Liquid droplets are natural magnifiers. Look inside a single drop of water, and you are likely to see a reflection of the world around you, close up and distended as you’d see in a crystal ball.

Researchers at MIT have now devised tiny “microlenses” from complex liquid droplets comparable in size to the width of a human hair. They report the advance this week in the journal Nature Communications.

Each droplet consists of an emulsion, or combination of two liquids, one encapsulated in the other, similar to a bead of oil within a drop of water. Even in their simple form, these droplets can magnify and produce images of surrounding objects. But now the researchers can also reconfigure the properties of each droplet to adjust the way they filter and scatter light, similar to adjusting the focus on a microscope.
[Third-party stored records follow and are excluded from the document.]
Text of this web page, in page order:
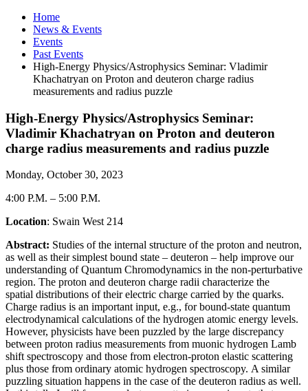
Home
News & Events
Events
Past Events
High-Energy Physics/Astrophysics Seminar: Vladimir
Khachatryan on Proton and deuteron charge radius
measurements and radius puzzle
High-Energy Physics/Astrophysics Seminar:
Vladimir Khachatryan on Proton and deuteron
charge radius measurements and radius puzzle
Monday, October 30, 2023
4:00 P.M. – 5:00 P.M.
Location: Swain West 214
Abstract: Studies of the internal structure of the proton and neutron,
as well as their simplest bound state – deuteron – help improve our
understanding of Quantum Chromodynamics in the non-perturbative
region. The proton and deuteron charge radii characterize the
spatial distributions of their electric charge carried by the quarks.
Charge radius is an important input, e.g., for bound-state quantum
electrodynamical calculations of the hydrogen atomic energy levels.
However, physicists have been puzzled by the large discrepancy
between proton radius measurements from muonic hydrogen Lamb
shift spectroscopy and those from electron-proton elastic scattering
plus those from ordinary atomic hydrogen spectroscopy. A similar
puzzling situation happens in the case of the deuteron radius as well.
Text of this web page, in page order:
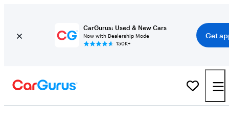
CarGurus: Used & New Cars
Now with Dealership Mode
150K+
Get
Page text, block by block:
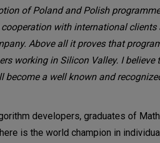
of Poland and Polish
with international
Above all it proves that
working in Silicon Valley. I
a well known and
developers, graduates of
is the world champion in
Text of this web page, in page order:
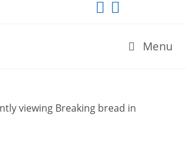
Menu
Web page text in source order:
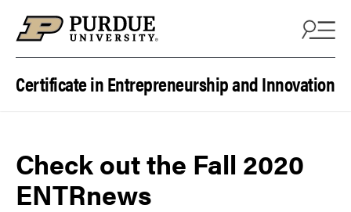
Certificate in Entrepreneurship and Innovation
Check out the Fall 2020
ENTRnews
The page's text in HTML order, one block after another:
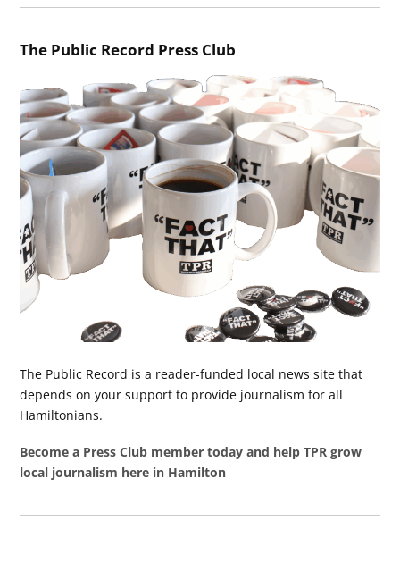
The Public Record Press Club
The Public Record is a reader-funded local news site that
depends on your support to provide journalism for all
Hamiltonians.
Become a Press Club member today and help TPR grow
local journalism here in Hamilton
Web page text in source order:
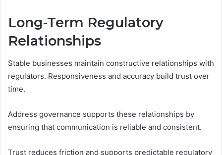
Long-Term Regulatory
Relationships
Stable businesses maintain constructive relationships with
regulators. Responsiveness and accuracy build trust over
time.
Address governance supports these relationships by
ensuring that communication is reliable and consistent.
Trust reduces friction and supports predictable regulatory
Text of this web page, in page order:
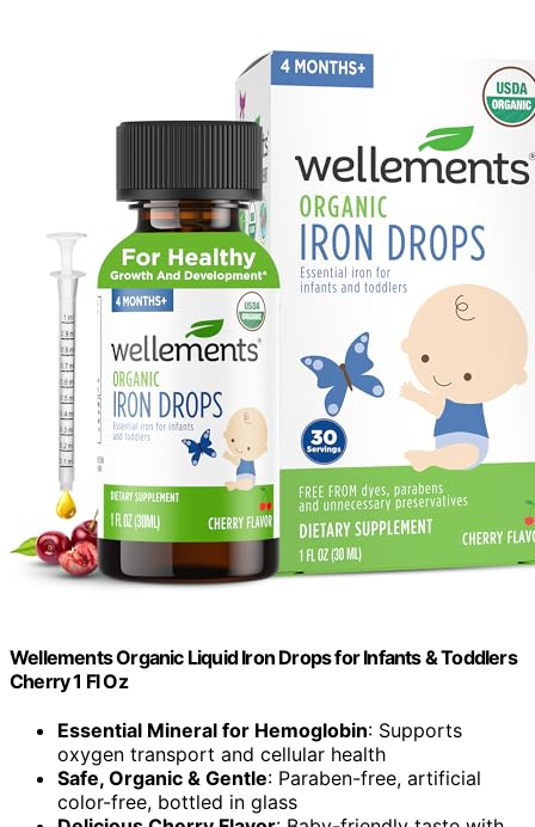
Wellements Organic Liquid Iron Drops for Infants & Toddlers
Cherry 1 Fl Oz
Essential Mineral for Hemoglobin: Supports
oxygen transport and cellular health
Safe, Organic & Gentle: Paraben-free, artificial
color-free, bottled in glass
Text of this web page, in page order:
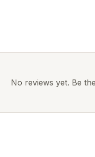
No reviews yet. Be
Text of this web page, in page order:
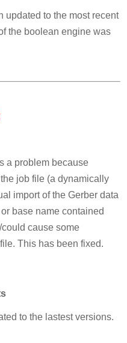
updated to the most recent
the boolean engine was
a problem because
job file (a dynamically
import of the Gerber data
base name contained
cause some
This has been fixed.
to the lastest versions.
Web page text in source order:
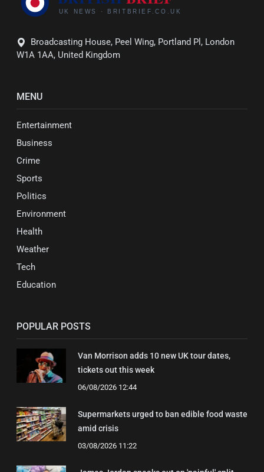
Broadcasting House, Peel Wing, Portland Pl, London
W1A 1AA, United Kingdom
MENU
Entertainment
Business
Crime
Sports
Politics
Environment
Health
Weather
Tech
Education
POPULAR POSTS
Van Morrison adds 10 new UK tour dates,
tickets out this week
06/08/2026 12:44
Supermarkets urged to ban edible food waste
amid crisis
03/08/2026 11:22
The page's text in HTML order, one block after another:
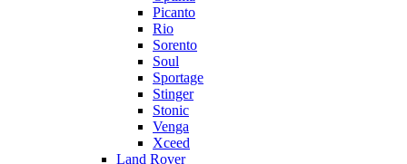
Picanto
Rio
Sorento
Soul
Sportage
Stinger
Stonic
Venga
Xceed
Land Rover
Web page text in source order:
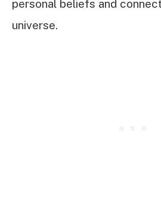
personal beliefs and
universe.
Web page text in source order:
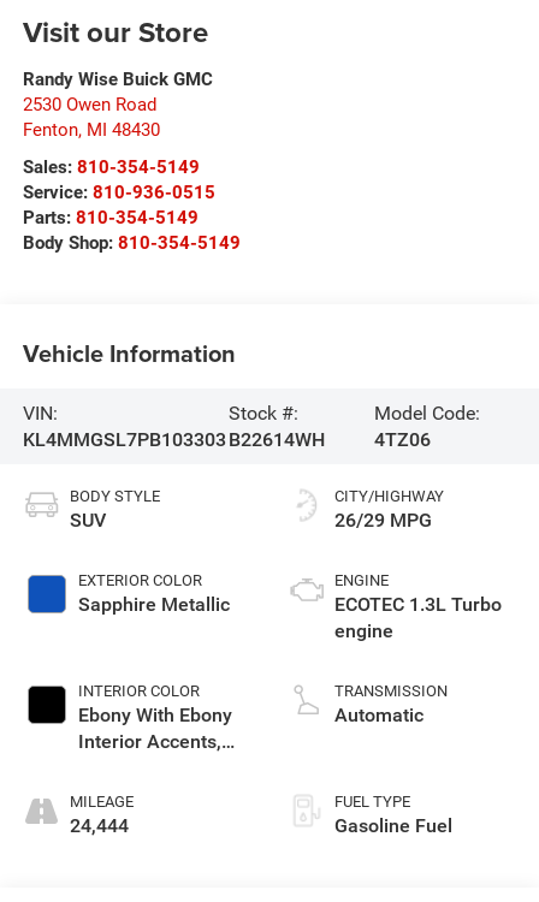
Visit our Store
Randy Wise Buick GMC
2530 Owen Road
Fenton, MI 48430
Sales: 810-354-5149
Service: 810-936-0515
Parts: 810-354-5149
Body Shop: 810-354-5149
Vehicle Information
VIN:
KL4MMGSL7PB103303
Stock #:
B22614WH
Model Code:
4TZ06
BODY STYLE
SUV
EXTERIOR COLOR
Sapphire Metallic
INTERIOR COLOR
Ebony With Ebony
Interior Accents,
Seat Trim
MILEAGE
24,444
CITY/HIGHWAY
26/29 MPG
ENGINE
ECOTEC 1.3L Turbo
engine
TRANSMISSION
Automatic
FUEL TYPE
Gasoline Fuel
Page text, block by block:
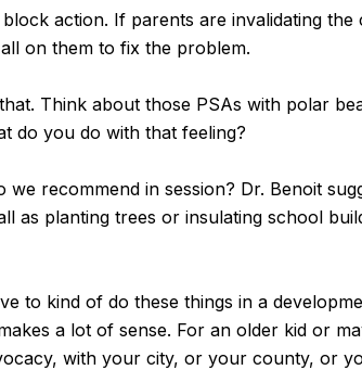
action. If parents are invalidating
on them to fix the problem.
Think about those PSAs with polar
do you do with that feeling?
we recommend in session? Dr. Benoit
as planting trees or insulating school
to kind of do these things in a
a lot of sense. For an older kid or
with your city, or your county, or
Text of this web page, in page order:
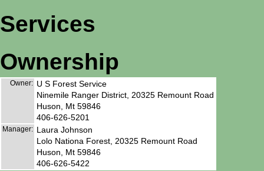
Services
Ownership
Owner: U S Forest Service
Ninemile Ranger District, 20325 Remount Road
Huson, Mt 59846
406-626-5201
Manager: Laura Johnson
Lolo Nationa Forest, 20325 Remount Road
Huson, Mt 59846
406-626-5422
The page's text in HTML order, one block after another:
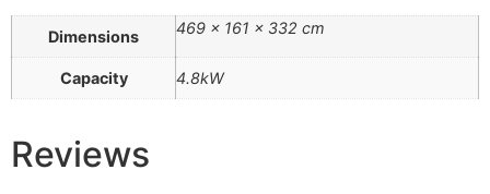
Dimensions 469 × 161 × 332 cm
Capacity 4.8kW
Reviews
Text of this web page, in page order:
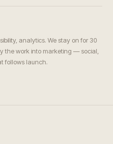
analytics. We stay on for 30
the work into marketing — social,
follows launch.
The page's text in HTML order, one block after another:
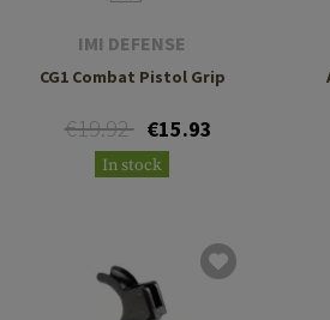
IMI DEFENSE
CG1 Combat Pistol Grip
€19.92 €15.93
In stock
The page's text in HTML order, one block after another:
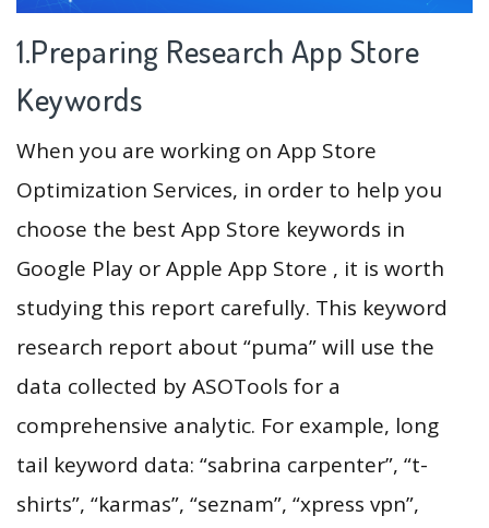
1.Preparing Research App Store
Keywords
When you are working on App Store
Optimization Services, in order to help you
choose the best App Store keywords in
Google Play or Apple App Store , it is worth
studying this report carefully. This keyword
research report about “puma” will use the
data collected by ASOTools for a
comprehensive analytic. For example, long
tail keyword data: “sabrina carpenter”, “t-
shirts”, “karmas”, “seznam”, “xpress vpn”,
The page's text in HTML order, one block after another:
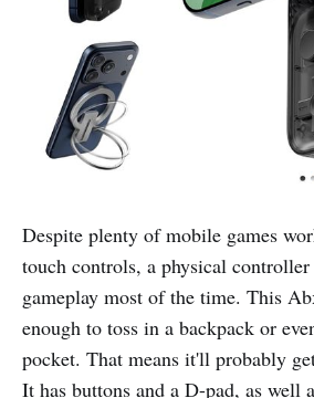
Despite plenty of mobile games
touch controls, a physical
gameplay most of the time. This
enough to toss in a backpack or
pocket. That means it'll probably
It has buttons and a D-pad, as well
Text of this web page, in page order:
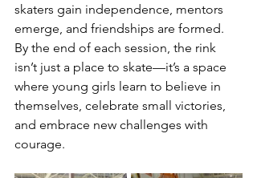
skaters gain independence, mentors
emerge, and friendships are formed.
By the end of each session, the rink
isn’t just a place to skate—it’s a space
where young girls learn to believe in
themselves, celebrate small victories,
and embrace new challenges with
courage.
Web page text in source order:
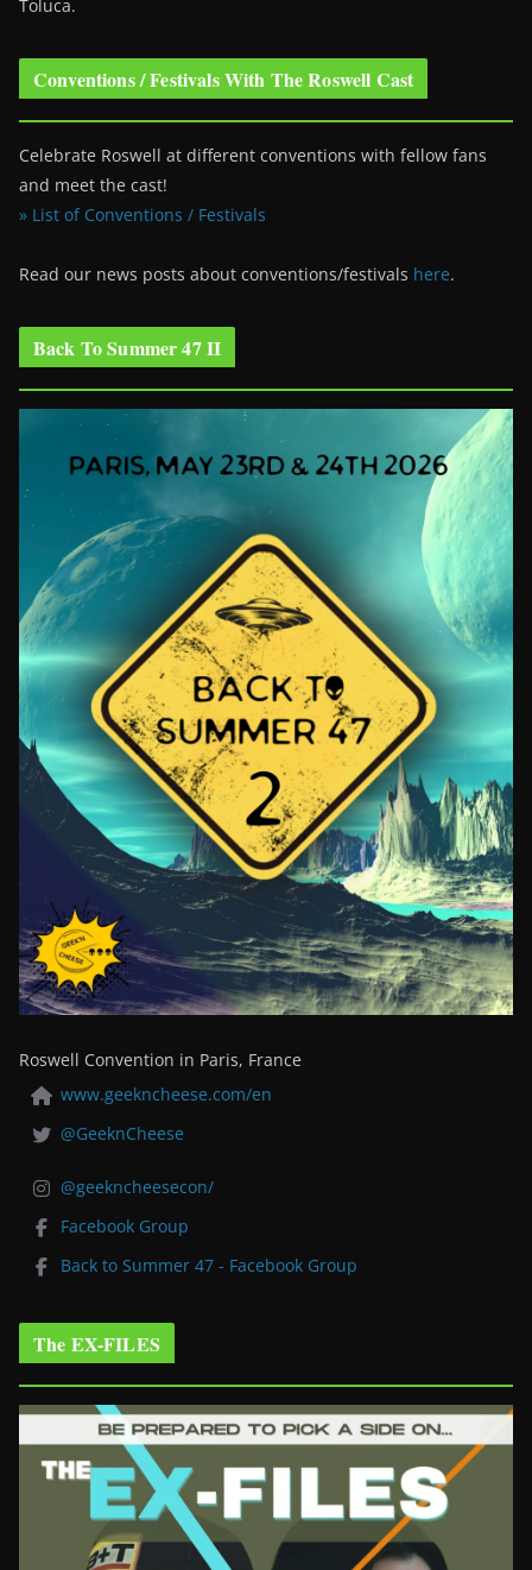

The scientists used a combination of chemistry and light to precisely shape the curvature of the interface between the internal bead and the surrounding droplet. This interface acts as a kind of internal lens, comparable to the compounded lens elements in microscopes.

“We have shown fluids are very versatile optically,” says Mathias Kolle, the Brit and Alex d'Arbeloff Career Development Assistant Professor in MIT’s Department of Mechanical Engineering. “We can create complex geometries that form lenses, and these lenses can be tuned optically. When you have a tunable microlens, you can dream up all sorts of applications.”